I thought this study was interesting as it shows how much income levels can affect health.

The research shows that in the 1970s it was wealthier Americans who had high cholesterol as they consumed a diet high in meat and rich foods.

With the introduction of statins, which effectively lower cholesterol it is now the lower income Americans that have higher cholesterol.


The social gap of statins

U.S. researchers looked at U.S. government survey data from 1976 to 2004. In the late 1970s, wealthier Americans generally had higher cholesterol. Lead researcher Dr Chang explained, “Back in the day, wealthier people had higher cholesterol because they were better able to afford a higher-fat diet — more red meat, butter, eggs.”

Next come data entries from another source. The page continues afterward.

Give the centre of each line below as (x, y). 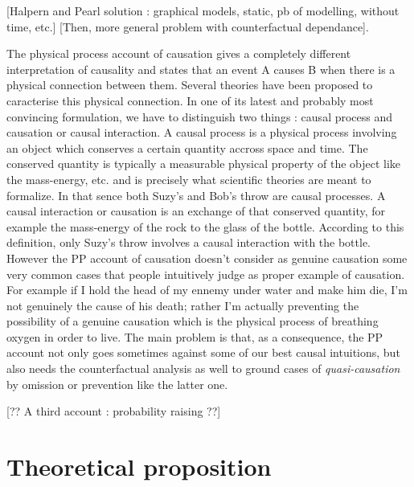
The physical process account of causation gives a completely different (179, 53)
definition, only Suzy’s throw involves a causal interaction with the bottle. (189, 242)
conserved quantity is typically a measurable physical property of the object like (204, 164)
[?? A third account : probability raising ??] (114, 411)
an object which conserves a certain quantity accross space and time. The (187, 147)
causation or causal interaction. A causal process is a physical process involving (202, 132)
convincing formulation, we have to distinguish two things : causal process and (200, 116)
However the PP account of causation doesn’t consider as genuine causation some (207, 258)
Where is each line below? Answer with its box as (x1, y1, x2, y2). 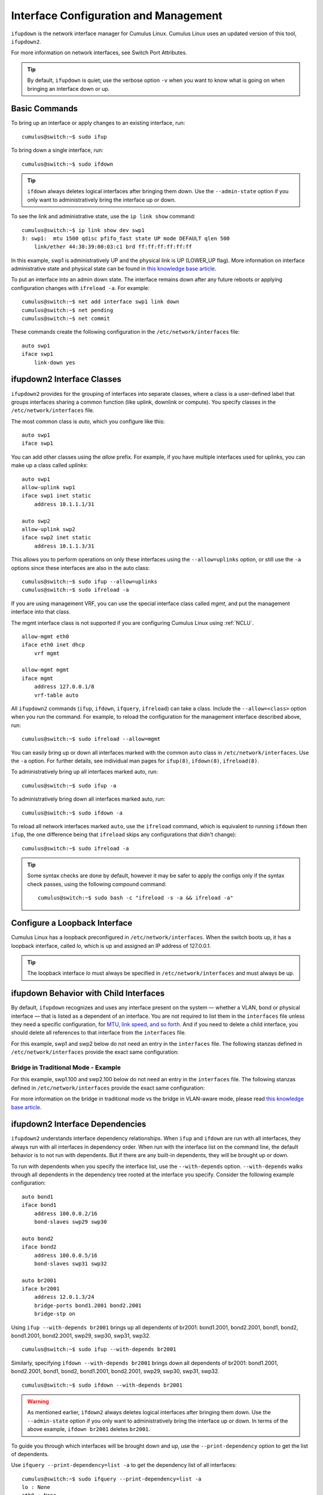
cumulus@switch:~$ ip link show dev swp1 (22, 227, 145, 233)
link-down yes (33, 359, 76, 366)
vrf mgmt (33, 649, 60, 657)
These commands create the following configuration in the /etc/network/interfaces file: (11, 328, 240, 335)
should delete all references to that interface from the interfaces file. (11, 1029, 187, 1036)
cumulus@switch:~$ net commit (22, 315, 111, 322)
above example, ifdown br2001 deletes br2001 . (27, 1426, 151, 1433)
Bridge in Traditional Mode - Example (11, 1063, 121, 1072)
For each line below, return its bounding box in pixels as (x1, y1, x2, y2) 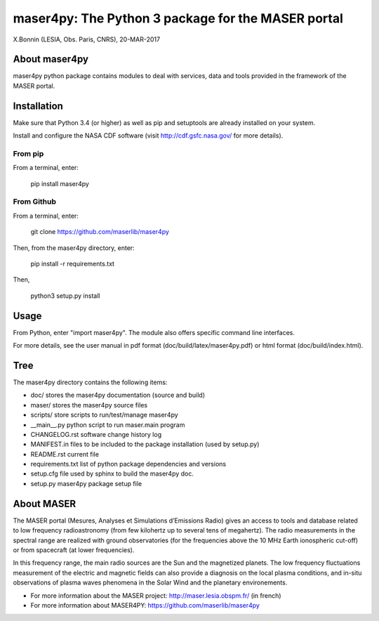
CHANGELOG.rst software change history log (30, 430, 161, 438)
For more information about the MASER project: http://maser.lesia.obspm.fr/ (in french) (30, 591, 281, 600)
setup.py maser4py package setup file (30, 479, 142, 488)
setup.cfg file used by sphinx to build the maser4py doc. (30, 469, 194, 478)
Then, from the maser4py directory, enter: (13, 243, 135, 252)
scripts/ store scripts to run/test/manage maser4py (30, 411, 178, 419)
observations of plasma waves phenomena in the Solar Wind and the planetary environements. (13, 578, 288, 587)
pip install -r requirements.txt (30, 259, 115, 268)
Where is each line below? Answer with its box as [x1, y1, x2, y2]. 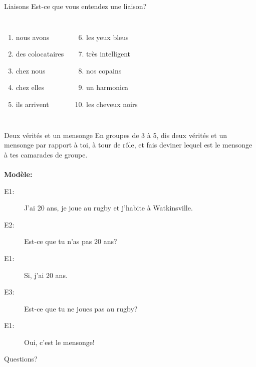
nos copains [86, 65, 122, 75]
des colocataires [16, 48, 64, 59]
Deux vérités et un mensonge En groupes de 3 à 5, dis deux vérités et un [4, 129, 227, 140]
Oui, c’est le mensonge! [24, 336, 95, 347]
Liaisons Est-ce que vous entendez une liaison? [4, 1, 147, 11]
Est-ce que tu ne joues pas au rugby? [24, 303, 138, 313]
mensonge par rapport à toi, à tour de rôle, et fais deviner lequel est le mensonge [4, 139, 252, 150]
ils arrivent [16, 98, 49, 109]
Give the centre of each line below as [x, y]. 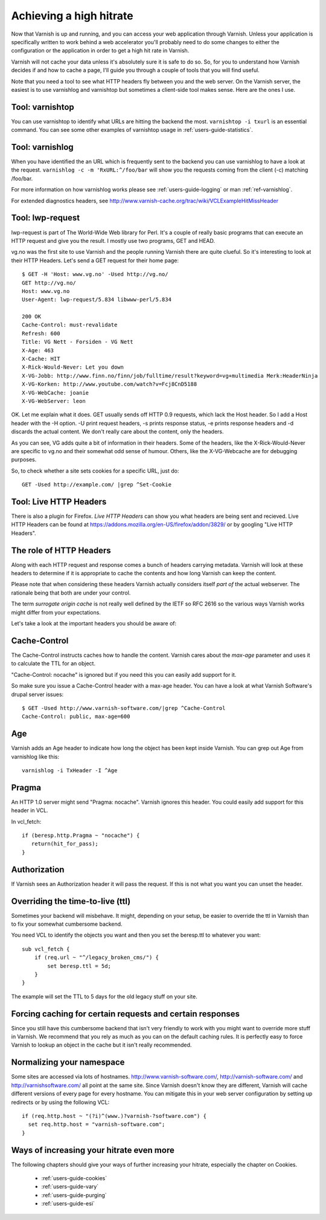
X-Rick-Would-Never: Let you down [73, 367]
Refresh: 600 [41, 333]
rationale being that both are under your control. [71, 593]
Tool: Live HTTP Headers [59, 502]
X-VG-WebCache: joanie [56, 392]
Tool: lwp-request [46, 218]
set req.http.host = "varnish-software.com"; [97, 1125]
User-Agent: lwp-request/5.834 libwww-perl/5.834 [97, 300]
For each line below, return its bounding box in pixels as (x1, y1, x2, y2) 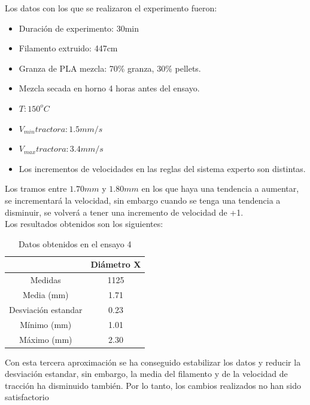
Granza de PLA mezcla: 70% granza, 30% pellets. (19, 62, 201, 74)
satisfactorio (5, 391, 49, 403)
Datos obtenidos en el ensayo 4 (18, 237, 132, 250)
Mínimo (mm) (20, 318, 72, 330)
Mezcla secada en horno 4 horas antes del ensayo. (19, 82, 200, 94)
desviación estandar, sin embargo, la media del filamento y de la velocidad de (5, 367, 288, 380)
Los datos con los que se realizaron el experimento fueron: (5, 2, 217, 14)
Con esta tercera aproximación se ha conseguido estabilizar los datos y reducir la (5, 355, 301, 368)
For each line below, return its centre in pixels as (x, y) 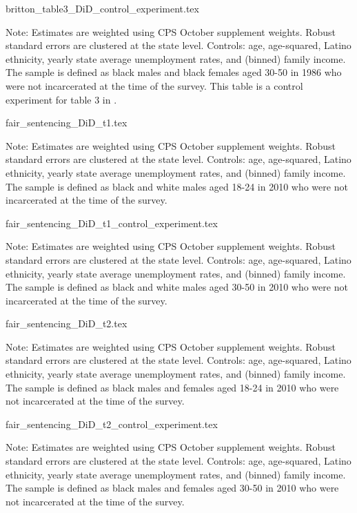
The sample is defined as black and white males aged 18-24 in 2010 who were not (177, 186)
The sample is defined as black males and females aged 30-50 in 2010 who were (172, 488)
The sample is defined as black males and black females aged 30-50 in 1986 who (174, 72)
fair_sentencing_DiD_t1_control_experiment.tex (112, 223)
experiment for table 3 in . (61, 99)
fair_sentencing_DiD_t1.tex (67, 123)
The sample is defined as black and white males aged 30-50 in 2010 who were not (177, 287)
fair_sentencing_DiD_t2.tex (67, 323)
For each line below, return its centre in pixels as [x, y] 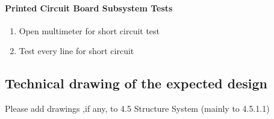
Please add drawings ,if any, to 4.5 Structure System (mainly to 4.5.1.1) [137, 108]
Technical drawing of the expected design [136, 83]
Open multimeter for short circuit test [89, 30]
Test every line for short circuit [76, 51]
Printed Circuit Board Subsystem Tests [89, 8]
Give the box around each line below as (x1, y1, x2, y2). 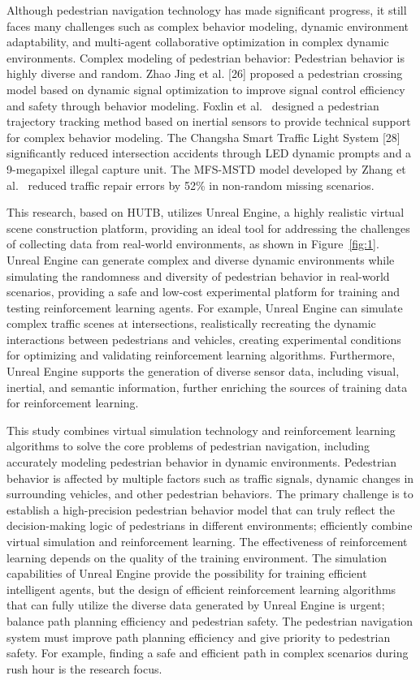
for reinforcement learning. (6, 394, 139, 411)
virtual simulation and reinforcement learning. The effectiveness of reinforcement (6, 533, 408, 549)
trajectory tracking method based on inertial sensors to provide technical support (6, 113, 411, 130)
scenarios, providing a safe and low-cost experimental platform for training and (6, 283, 400, 300)
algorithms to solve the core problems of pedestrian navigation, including (6, 437, 370, 454)
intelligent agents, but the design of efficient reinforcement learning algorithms (6, 580, 396, 597)
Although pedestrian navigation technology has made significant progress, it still (6, 2, 407, 18)
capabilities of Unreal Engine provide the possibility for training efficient (6, 565, 367, 582)
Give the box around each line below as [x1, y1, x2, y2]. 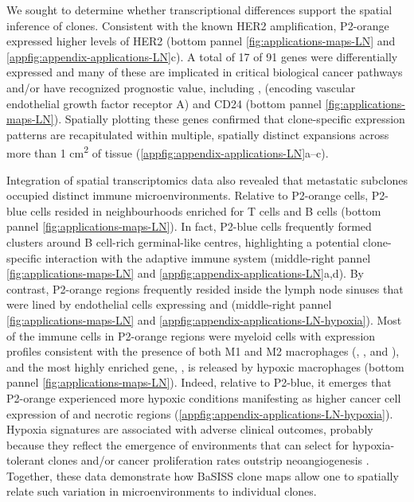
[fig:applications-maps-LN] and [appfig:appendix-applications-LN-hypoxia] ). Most [6, 311, 402, 328]
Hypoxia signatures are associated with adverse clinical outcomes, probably [6, 421, 373, 438]
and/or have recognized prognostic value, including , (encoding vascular [6, 79, 356, 95]
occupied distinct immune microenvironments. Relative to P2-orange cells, [6, 187, 369, 204]
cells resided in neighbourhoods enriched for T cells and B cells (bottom [30, 202, 381, 219]
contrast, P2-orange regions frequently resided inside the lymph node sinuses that [6, 280, 404, 297]
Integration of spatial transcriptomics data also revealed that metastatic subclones [6, 171, 408, 188]
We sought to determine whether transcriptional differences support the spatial [6, 2, 393, 18]
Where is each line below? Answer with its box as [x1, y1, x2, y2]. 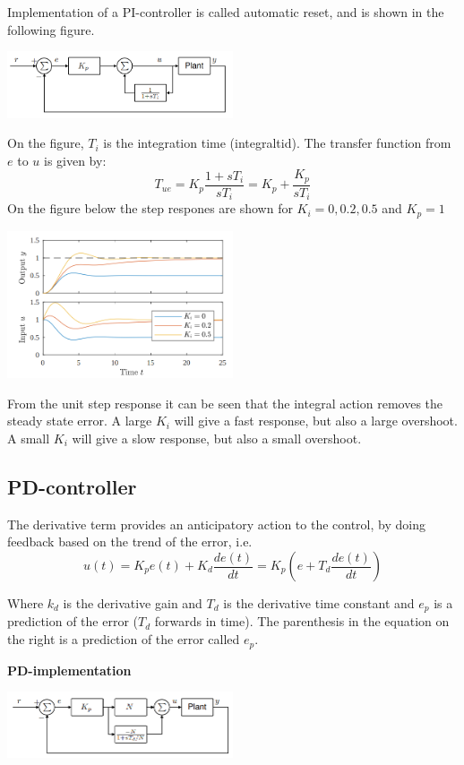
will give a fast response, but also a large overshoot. [174, 411, 458, 430]
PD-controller [7, 473, 137, 501]
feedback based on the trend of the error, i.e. [7, 532, 253, 551]
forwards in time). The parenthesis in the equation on [154, 612, 450, 631]
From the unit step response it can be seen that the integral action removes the [7, 393, 443, 412]
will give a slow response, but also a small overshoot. [72, 429, 362, 448]
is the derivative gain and [63, 594, 202, 613]
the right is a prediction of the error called [7, 630, 240, 649]
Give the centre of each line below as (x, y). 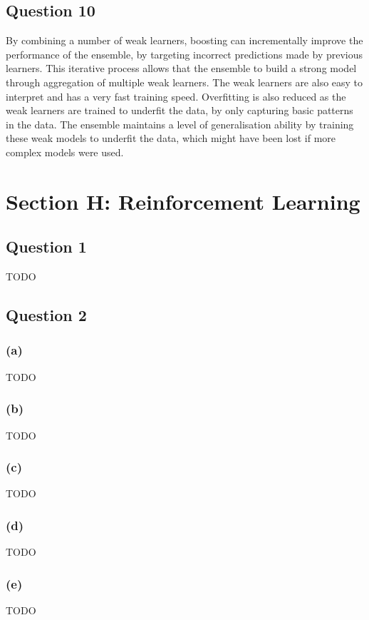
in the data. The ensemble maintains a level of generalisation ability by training (180, 124)
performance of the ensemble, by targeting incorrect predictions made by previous (184, 54)
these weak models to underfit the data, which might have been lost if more (171, 138)
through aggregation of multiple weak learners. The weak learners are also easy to (184, 82)
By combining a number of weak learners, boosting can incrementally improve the (184, 40)
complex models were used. (65, 152)
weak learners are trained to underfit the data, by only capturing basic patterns (180, 110)
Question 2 (46, 315)
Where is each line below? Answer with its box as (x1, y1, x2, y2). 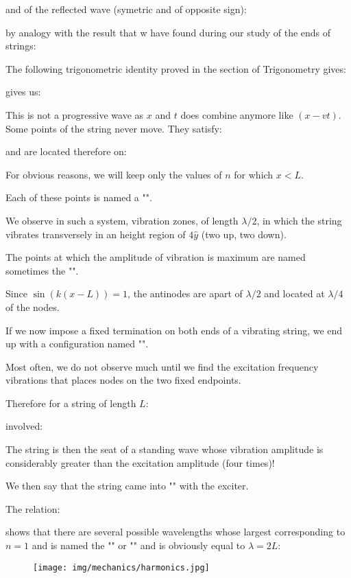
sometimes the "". (5, 263, 79, 277)
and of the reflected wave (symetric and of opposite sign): (5, 2, 247, 16)
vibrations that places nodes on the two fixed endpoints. (5, 373, 241, 387)
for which (234, 167, 274, 181)
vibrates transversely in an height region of (5, 227, 186, 241)
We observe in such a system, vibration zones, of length (5, 213, 239, 227)
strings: (5, 38, 36, 53)
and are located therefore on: (5, 144, 127, 159)
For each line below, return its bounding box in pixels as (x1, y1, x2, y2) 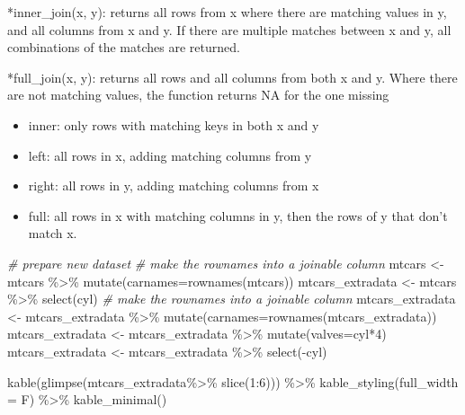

However, with the introduction of statins in 1988 this started to change. The researchers found that after statins were introduced, wealthier Americans saw a drop in their average cholesterol levels.

At the same time poorer Americans saw an increase in their cholesterol levels. The researchers suggested that poorer Americans are not able to afford statins. They also suggested that they may not be able to afford fresh fruits and vegetables and healthy lean foods.


What’s happened?

There has been a flip in the relationship between income and cholesterol in the U.S. From the late 1970s when higher-income Americans had higher cholesterol, whereas now poorer Americans have the highest levels.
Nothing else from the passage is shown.